Claim: A pulse of duration t gives U_A = exp((alpha(t) a^dag - alpha*(t) a) S_{x,e}) exp(i Phi(t) S_{x,e}^2) with alpha(t) = -i (eta Omega/delta) e^{-i delta t/2} sin(delta t/2) and Phi(t) = (eta^2 Omega^2 / 4 delta^2)(delta t - sin(delta t)).

Source alignment: source/main.tex:116-119 (Eq. (2))

Prior official verdict: verified with failure_reason None.

Executable evidence: sympy_check.py. Sandbox rerun logs: sympy_check.log.

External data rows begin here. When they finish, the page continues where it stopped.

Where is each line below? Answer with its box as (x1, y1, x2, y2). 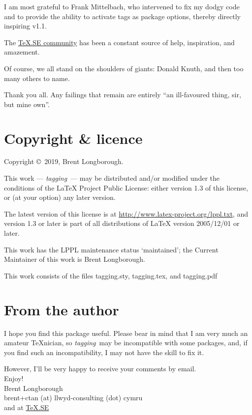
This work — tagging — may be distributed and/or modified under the (4, 173, 220, 183)
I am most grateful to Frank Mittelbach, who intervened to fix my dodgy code (4, 1, 240, 11)
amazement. (4, 47, 40, 57)
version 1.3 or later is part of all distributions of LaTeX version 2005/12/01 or (4, 218, 240, 228)
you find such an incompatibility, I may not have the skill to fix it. (4, 347, 204, 357)
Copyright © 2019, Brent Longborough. (4, 156, 124, 166)
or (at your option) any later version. (4, 192, 116, 202)
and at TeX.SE (4, 402, 49, 412)
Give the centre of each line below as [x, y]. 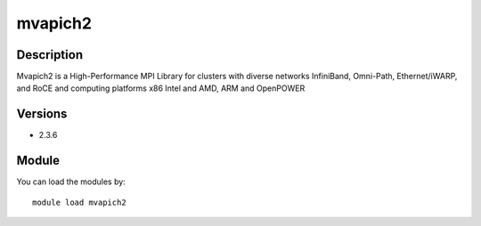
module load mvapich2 [79, 202]
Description [50, 55]
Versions [42, 114]
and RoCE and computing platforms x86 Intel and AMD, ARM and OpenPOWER [161, 88]
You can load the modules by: [71, 182]
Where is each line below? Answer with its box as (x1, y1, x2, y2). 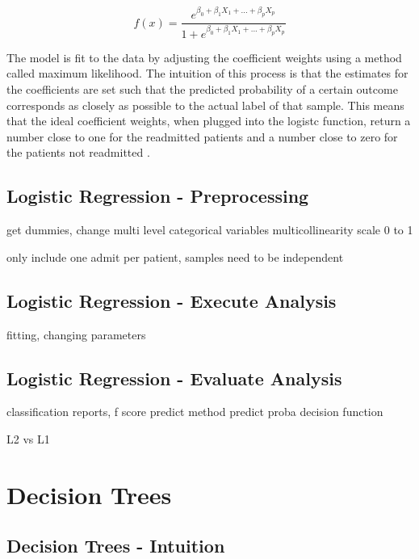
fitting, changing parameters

Independent audit: I scanned the copied script for imports/shared helper dependencies and reran it through the sandbox. The code is self-contained in this attempt directory and targets the claim strategy: Derive the MS propagator by Magnus expansion of H_A and confirm the displacement amplitude alpha(t) and geometric phase Phi(t) expressions.. I checked the relevant family model rather than relying only on exit status; the rerun is treated as one reproducibility input.

Decision: Round 2 verdict is verified with failure_reason None and limitations []. Notes: Magnus expansion truncates at 2nd order ([H(t1),H(t2)] is a c-number*S_xe^2) and factorizes. alpha(t)=-i(eta Omega/delta)e^{-i delta t/2}sin(delta t/2) matches EXACTLY (sympy). Phi(t)=(eta^2 Omega^2/4 delta^2)(delta t - sin delta t) matches in magnitude; Magnus gives -Phi, an overall sign convention from the sign of H_A (only |Phi| matters). Numerical time-ordered integration vs factorized U_A: max|dU|=2.3e-12. Verified.